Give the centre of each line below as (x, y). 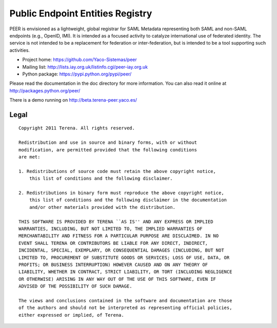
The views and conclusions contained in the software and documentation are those (125, 301)
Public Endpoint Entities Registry (81, 13)
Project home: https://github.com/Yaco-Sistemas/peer (80, 60)
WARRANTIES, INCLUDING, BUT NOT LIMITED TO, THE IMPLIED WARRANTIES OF (111, 229)
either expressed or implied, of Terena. (71, 315)
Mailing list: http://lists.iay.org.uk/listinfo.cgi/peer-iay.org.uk (85, 67)
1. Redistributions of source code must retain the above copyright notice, (117, 171)
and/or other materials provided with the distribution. (102, 207)
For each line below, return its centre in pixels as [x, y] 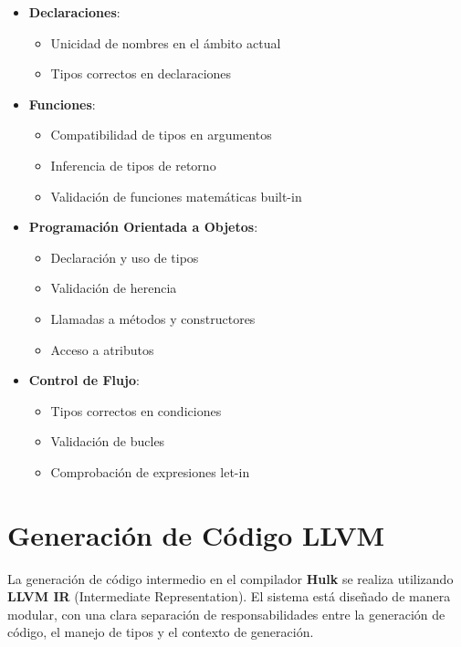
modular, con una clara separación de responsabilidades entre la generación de [226, 614]
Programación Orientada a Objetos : [143, 227]
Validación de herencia [114, 288]
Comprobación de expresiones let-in [150, 471]
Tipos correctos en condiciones [136, 410]
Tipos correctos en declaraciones [141, 73]
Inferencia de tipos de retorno [133, 165]
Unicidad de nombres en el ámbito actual [166, 42]
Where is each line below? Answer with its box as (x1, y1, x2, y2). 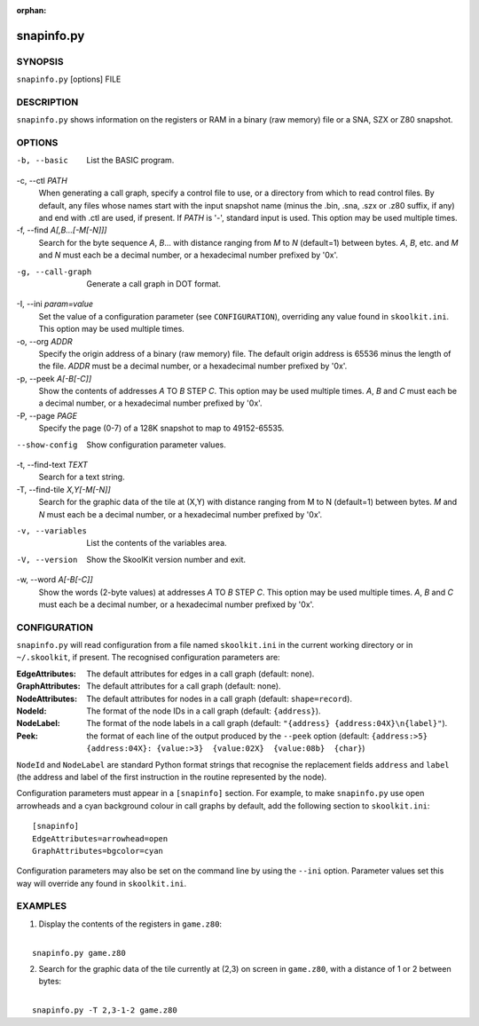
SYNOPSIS (16, 55, 64, 67)
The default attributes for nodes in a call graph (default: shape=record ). (86, 693, 352, 704)
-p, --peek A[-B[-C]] (16, 373, 92, 383)
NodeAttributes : (16, 693, 78, 704)
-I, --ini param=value (16, 298, 93, 310)
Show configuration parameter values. (86, 439, 226, 450)
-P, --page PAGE (16, 410, 77, 421)
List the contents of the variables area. (86, 538, 227, 549)
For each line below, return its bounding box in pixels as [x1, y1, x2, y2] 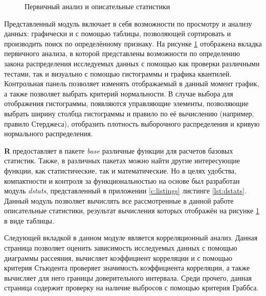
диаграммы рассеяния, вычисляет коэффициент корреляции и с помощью [4, 252, 233, 263]
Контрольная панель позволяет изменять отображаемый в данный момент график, [4, 78, 259, 89]
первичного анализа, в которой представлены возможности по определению [4, 48, 240, 59]
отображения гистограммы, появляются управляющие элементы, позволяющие [4, 98, 249, 109]
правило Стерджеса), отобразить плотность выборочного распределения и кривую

◇ ◇ ◇ ◇

■ **PROBLEM TO SOLVE**
Everything from the line with "List the contents" through the end of the records above, both ends included, is to be reproduced exactly, and nothing outside that span; the pictures are to be dropped.

■ **PROBLEM SOLUTION**
List the contents of the variables area. (86, 538, 227, 549)
For each line below, return its bounding box in pixels as [x1, y1, x2, y2] 
диаграммы рассеяния, вычисляет коэффициент корреляции и с помощью [4, 252, 233, 263]
Контрольная панель позволяет изменять отображаемый в данный момент график, [4, 78, 259, 89]
первичного анализа, в которой представлены возможности по определению [4, 48, 240, 59]
отображения гистограммы, появляются управляющие элементы, позволяющие [4, 98, 249, 109]
правило Стерджеса), отобразить плотность выборочного распределения и кривую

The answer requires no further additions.